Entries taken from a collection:
*** Block opens ***

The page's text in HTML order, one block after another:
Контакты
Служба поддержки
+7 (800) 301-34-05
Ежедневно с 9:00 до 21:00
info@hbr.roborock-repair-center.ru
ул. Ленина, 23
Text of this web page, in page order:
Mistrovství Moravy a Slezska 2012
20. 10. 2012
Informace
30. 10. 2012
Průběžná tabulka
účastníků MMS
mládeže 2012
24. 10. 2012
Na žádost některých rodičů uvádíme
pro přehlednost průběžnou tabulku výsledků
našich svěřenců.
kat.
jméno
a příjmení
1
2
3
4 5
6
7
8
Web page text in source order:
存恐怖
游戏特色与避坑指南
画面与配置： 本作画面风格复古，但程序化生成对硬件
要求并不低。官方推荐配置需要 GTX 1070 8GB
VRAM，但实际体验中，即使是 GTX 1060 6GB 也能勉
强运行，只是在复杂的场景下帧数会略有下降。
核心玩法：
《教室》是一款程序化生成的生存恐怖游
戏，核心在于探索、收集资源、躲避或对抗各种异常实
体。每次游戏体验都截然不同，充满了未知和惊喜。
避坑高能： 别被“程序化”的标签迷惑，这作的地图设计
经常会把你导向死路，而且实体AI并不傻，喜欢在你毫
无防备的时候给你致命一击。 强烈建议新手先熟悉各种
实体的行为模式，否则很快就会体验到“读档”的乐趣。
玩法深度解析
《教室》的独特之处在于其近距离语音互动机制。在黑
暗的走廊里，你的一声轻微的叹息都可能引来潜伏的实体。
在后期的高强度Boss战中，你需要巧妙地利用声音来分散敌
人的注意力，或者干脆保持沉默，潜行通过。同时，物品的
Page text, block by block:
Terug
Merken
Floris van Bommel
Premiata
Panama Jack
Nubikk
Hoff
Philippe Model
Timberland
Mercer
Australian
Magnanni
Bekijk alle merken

*** Block closes ***

Line by line, copy the entries above exactly as they appear.

Solved exercise:
The page's text in HTML order, one block after another:
Контакты
Служба поддержки
+7 (800) 301-34-05
Ежедневно с 9:00 до 21:00
info@hbr.roborock-repair-center.ru
ул. Ленина, 23
Text of this web page, in page order:
Mistrovství Moravy a Slezska 2012
20. 10. 2012
Informace
30. 10. 2012
Průběžná tabulka
účastníků MMS
mládeže 2012
24. 10. 2012
Na žádost některých rodičů uvádíme
pro přehlednost průběžnou tabulku výsledků
našich svěřenců.
kat.
jméno
a příjmení
1
2
3
4 5
6
7
8
Web page text in source order:
存恐怖
游戏特色与避坑指南
画面与配置： 本作画面风格复古，但程序化生成对硬件
要求并不低。官方推荐配置需要 GTX 1070 8GB
VRAM，但实际体验中，即使是 GTX 1060 6GB 也能勉
强运行，只是在复杂的场景下帧数会略有下降。
核心玩法：
《教室》是一款程序化生成的生存恐怖游
戏，核心在于探索、收集资源、躲避或对抗各种异常实
体。每次游戏体验都截然不同，充满了未知和惊喜。
避坑高能： 别被“程序化”的标签迷惑，这作的地图设计
经常会把你导向死路，而且实体AI并不傻，喜欢在你毫
无防备的时候给你致命一击。 强烈建议新手先熟悉各种
实体的行为模式，否则很快就会体验到“读档”的乐趣。
玩法深度解析
《教室》的独特之处在于其近距离语音互动机制。在黑
暗的走廊里，你的一声轻微的叹息都可能引来潜伏的实体。
在后期的高强度Boss战中，你需要巧妙地利用声音来分散敌
人的注意力，或者干脆保持沉默，潜行通过。同时，物品的
Page text, block by block:
Terug
Merken
Floris van Bommel
Premiata
Panama Jack
Nubikk
Hoff
Philippe Model
Timberland
Mercer
Australian
Magnanni
Bekijk alle merken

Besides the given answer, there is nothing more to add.